I understand that we need to live for today. Much more eloquent people than I (and Mrs. Stafford) have said that better. But there is a major fault in only living for today. In always living thinking you’re going to loose everything at any moment. You can grasp the thing so hard you crush it. Mrs. Stafford, I think, was heading in the right direction in her thinking, but came to all the wrong conclusions and sticking points. We need priorities. We need to live intentionally. Mrs. Stafford is all hung up in the nit-picky little details of it all and is still stuck in the web not seeing the big picture. Rachel Stafford needed to be present in her life, but she also needs direction. You can be busy without ever really doing anything.
You don’t get bonus points for doing what is needed when your kids are sick, hands-free or not. We all have to stay up all night with a sick kid sometimes. That is no indication of being on the “correct” path or journey.
I wouldn’t recommend this book to anyone. I would hardly call the author an expert on what she’s written.

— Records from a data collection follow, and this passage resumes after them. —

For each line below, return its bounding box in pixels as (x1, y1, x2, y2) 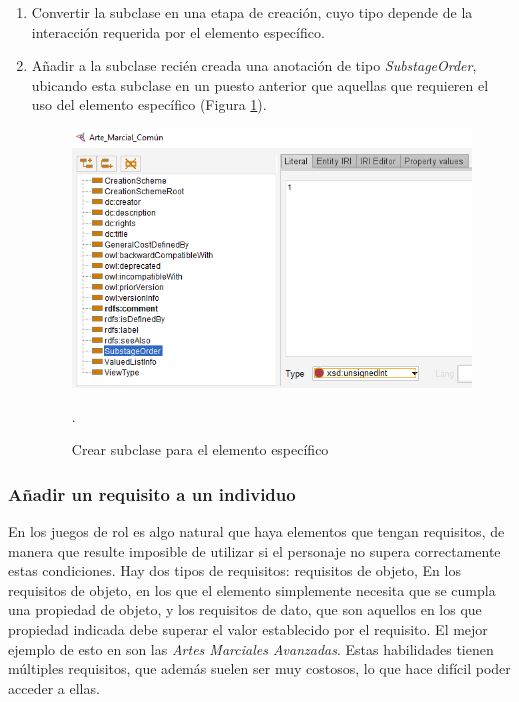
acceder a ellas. (8, 677, 100, 698)
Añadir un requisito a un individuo (8, 481, 296, 506)
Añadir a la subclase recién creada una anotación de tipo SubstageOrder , (31, 55, 477, 76)
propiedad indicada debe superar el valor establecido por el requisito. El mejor (8, 618, 488, 639)
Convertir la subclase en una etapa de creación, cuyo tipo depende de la (31, 2, 473, 22)
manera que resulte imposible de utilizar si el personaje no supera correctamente (8, 540, 501, 561)
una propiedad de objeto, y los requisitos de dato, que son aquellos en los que (8, 599, 482, 620)
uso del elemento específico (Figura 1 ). (31, 94, 267, 115)
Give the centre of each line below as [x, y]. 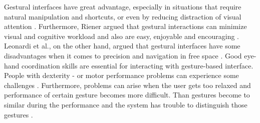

She wrote a book based on her popular blog and stuck and cute Pinterest worthy cover on it and now you buy it and she gets money. That is about all there is to this story. The book makes several contradictory points, mostly because, I assume, Mrs. Stafford’s head is full of these same contradictions. This is a book of someone who has been through this trial of being overly distracted. This is a book about someone who is still sorting this out, and missing much in the process.